How can I create a banner for my blog to place in my siggy?  I have searched and searched.  No luck thus far.


----------



## krikit96 (Mar 17, 2009)

Yesah, I wanna know too! I want to put a picture of my current hair and I want to put one of those banners for weight loss... I can't figure it out because it doesnt' seem to have that option...


----------



## **Glamourlicious** (Mar 17, 2009)

bumpity bump


----------



## SVT (Mar 18, 2009)

Are you talking about the Pikistrips? We have a Pikistrip thread around here somewhere.

eta: pikistrip thread  http://www.longhaircareforum.com/showthread.php?t=343485


----------



## **Glamourlicious** (Mar 18, 2009)

No not the pikistrip.  But like for my blog...let's say I want a banner that is the also the header for my blog.  I have seen it where u can click on the banner and go straight to the blog.  How do you do that?  I can add a pic...but I want it to be a link also.


----------



## BeautifulFlower (Mar 19, 2009)

I am almost certain the ones you are referring to my be custom-made.


**Glamourlicious** said:


> No not the pikistrip. But like for my blog...let's say I want a banner that is the also the header for my blog. I have seen it where u can click on the banner and go straight to the blog. How do you do that? I can add a pic...but I want it to be a link also.


----------



## SVT (Mar 19, 2009)

testing

.............


----------



## SVT (Mar 19, 2009)

testing


----------



## shadylane21 (Mar 20, 2009)

How did you do it.


----------



## Finally Free (Mar 20, 2009)

**Glamourlicious** said:


> How can I create a banner for my blog to place in my siggy? I have searched and searched.
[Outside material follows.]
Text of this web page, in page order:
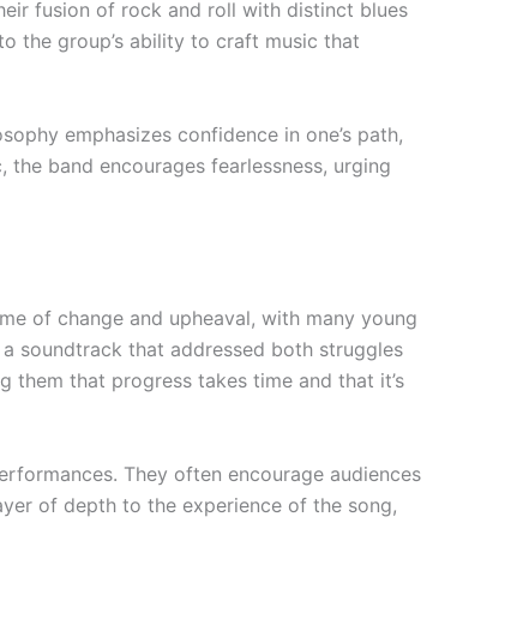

No luck thus far.


 




Try the photoshop program.


----------



## SVT (Mar 21, 2009)

shadylane21 said:


> How did you do it.



Quote my post to see the formatting I used but replace the picturetrail url details with whatever image host you prefer.

You would replace http: //pic40.picturetrail.com/VOL292/2054695/21403910/358729717.jpg with the location of where of your image is hosted.


----------